William recusa adjetivos para quarteto do Corinthians

O zagueiro não gosta da empolgação em torno do quarteto ofensivo, formado por Douglas, Morais, Dentinho e Herrera

Gazeta Esportiva

SÃO PAULO - Prudente à semelhança do técnico Mano Menezes, o zagueiro William não gosta da empolgação em torno do quarteto ofensivo do Corinthians, formado por Douglas, Morais, Dentinho e Herrera. O capitão da equipe recusa adjetivos como “mágico” e “fantástico”, atribuídos à fracassada seleção brasileira na Copa do Mundo de 2006.

“As pessoas já começam a falar quarteto isso, quarteto aquilo. Mas essas coisas não existem”, rechaçou William. “Futebol é dedicação o tempo todo. Nossa equipe não pode ficar desconcentrada, como aconteceu em alguns momentos do jogo com o Bragantino. É preciso que todo mundo fique atento sempre”, complementou.

Mano faz a mesma exigência do zagueiro. “O time pode melhorar no sentido de manter um nível de atuação muito bom por mais tempo”, cobrou. “Essa formação está funcionando bem, e a equipe sofrerá ajustes naturais. Podemos jogar de qualquer maneira desde que a gente faça a movimentação necessária para executá-la.”

O treinador ressalva que o quarteto ofensivo do Corinthians só será merecedor de adjetivos positivos se os jogadores ajudarem a marcação. “Não é possível mais jogar com a filosofia da década de 1970. E também se marcava naquela época. Aquelas equipes tinham capacidade de retomar a bola, já que não se faz gols sem ela”, comparou Mano Menezes.
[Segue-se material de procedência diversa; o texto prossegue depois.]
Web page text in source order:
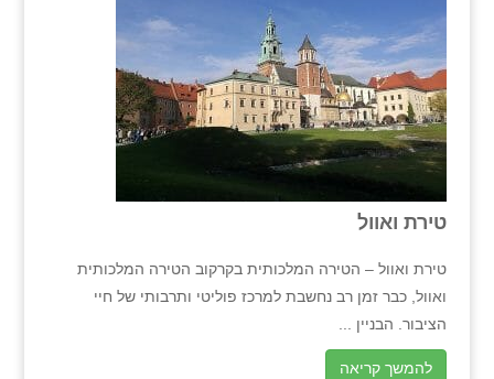
טירת ואוול
טירת ואוול – הטירה המלכותית בקרקוב הטירה המלכותית
ואוול, כבר זמן רב נחשבת למרכז פוליטי ותרבותי של חיי
הציבור. הבניין ...
להמשך קריאה
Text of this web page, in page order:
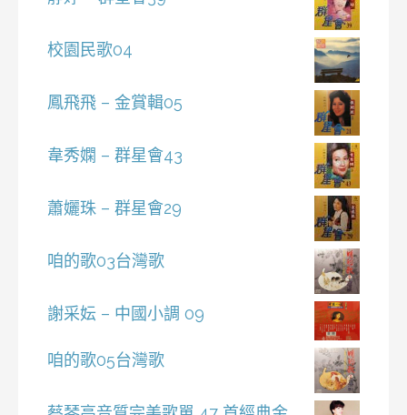
校園民歌04
鳳飛飛 – 金賞輯05
韋秀嫻 – 群星會43
蕭孋珠 – 群星會29
咱的歌03台灣歌
謝采妘 – 中國小調 09
咱的歌05台灣歌
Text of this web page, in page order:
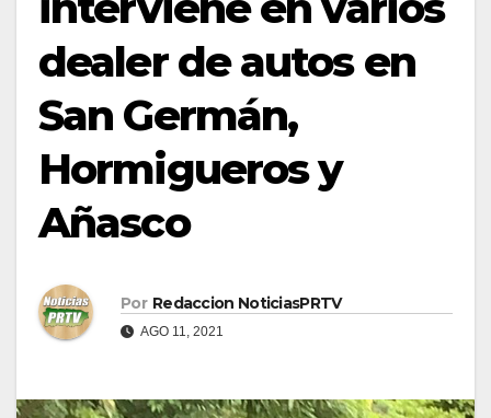
dealer de autos en
San Germán,
Hormigueros y
Añasco
Por Redaccion NoticiasPRTV
AGO 11, 2021
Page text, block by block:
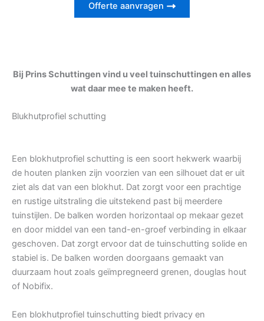
Offerte aanvragen
Bij Prins Schuttingen vind u veel tuinschuttingen en alles
wat daar mee te maken heeft.
Blukhutprofiel schutting
Een blokhutprofiel schutting is een soort hekwerk waarbij
de houten planken zijn voorzien van een silhouet dat er uit
ziet als dat van een blokhut. Dat zorgt voor een prachtige
en rustige uitstraling die uitstekend past bij meerdere
tuinstijlen. De balken worden horizontaal op mekaar gezet
en door middel van een tand-en-groef verbinding in elkaar
geschoven. Dat zorgt ervoor dat de tuinschutting solide en
stabiel is. De balken worden doorgaans gemaakt van
duurzaam hout zoals geïmpregneerd grenen, douglas hout
of Nobifix.
Een blokhutprofiel tuinschutting biedt privacy en
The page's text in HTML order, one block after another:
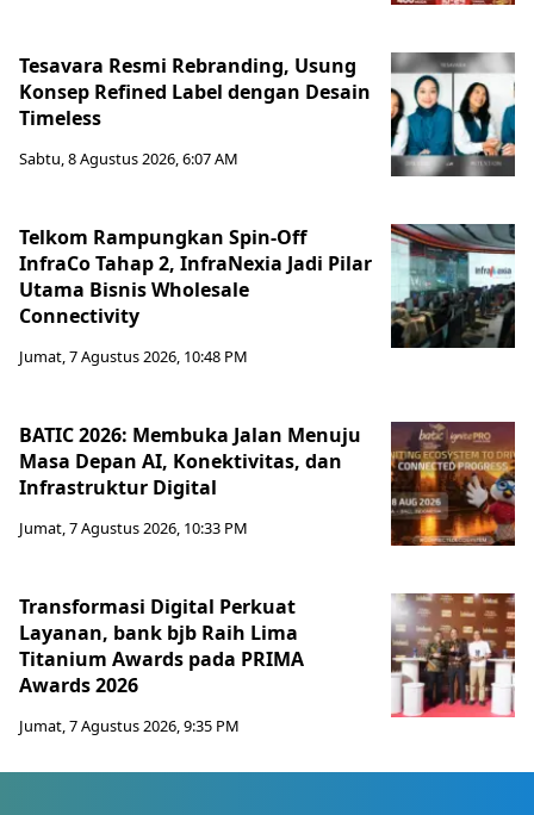
Tesavara Resmi Rebranding, Usung
Konsep Refined Label dengan Desain
Timeless
Sabtu, 8 Agustus 2026, 6:07 AM
Telkom Rampungkan Spin-Off
InfraCo Tahap 2, InfraNexia Jadi Pilar
Utama Bisnis Wholesale
Connectivity
Jumat, 7 Agustus 2026, 10:48 PM
BATIC 2026: Membuka Jalan Menuju
Masa Depan AI, Konektivitas, dan
Infrastruktur Digital
Jumat, 7 Agustus 2026, 10:33 PM
Transformasi Digital Perkuat
Layanan, bank bjb Raih Lima
Titanium Awards pada PRIMA
Awards 2026
Jumat, 7 Agustus 2026, 9:35 PM
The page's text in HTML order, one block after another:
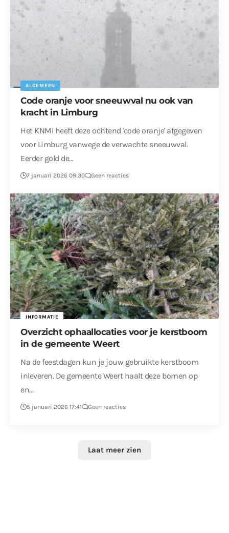
ALGEMEEN
Code oranje voor sneeuwval nu ook van
kracht in Limburg
Het KNMI heeft deze ochtend 'code oranje' afgegeven
voor Limburg vanwege de verwachte sneeuwval.
Eerder gold de…
7 januari 2026 09:30 Geen reacties
INFORMATIE
Overzicht ophaallocaties voor je kerstboom
in de gemeente Weert
Na de feestdagen kun je jouw gebruikte kerstboom
inleveren. De gemeente Weert haalt deze bomen op
en…
5 januari 2026 17:41 Geen reacties
Laat meer zien

Mesmo cauteloso com os elogios, William lembra que o ataque do Corinthians não pode ser o único setor da equipe a chamar atenção. A defesa é a menos vazada da Série B do Campeonato Brasileiro, com 17 gols sofridos em 27 jogos, e o goleiro Felipe está a mais de 800 minutos invicto no Pacaembu.

“Nosso sistema defensivo dá muito orgulho. Começa lá na frente, com a marcação dos atacantes”, dividiu os méritos o capitão. Mas os defensores também ajudam no ataque. O lateral-esquerdo André Santos já marcou oito gols na Segunda Divisão e o zagueiro Chicão, sete. “Isso cria uma grande dificuldade para a marcação adversária”, observou William.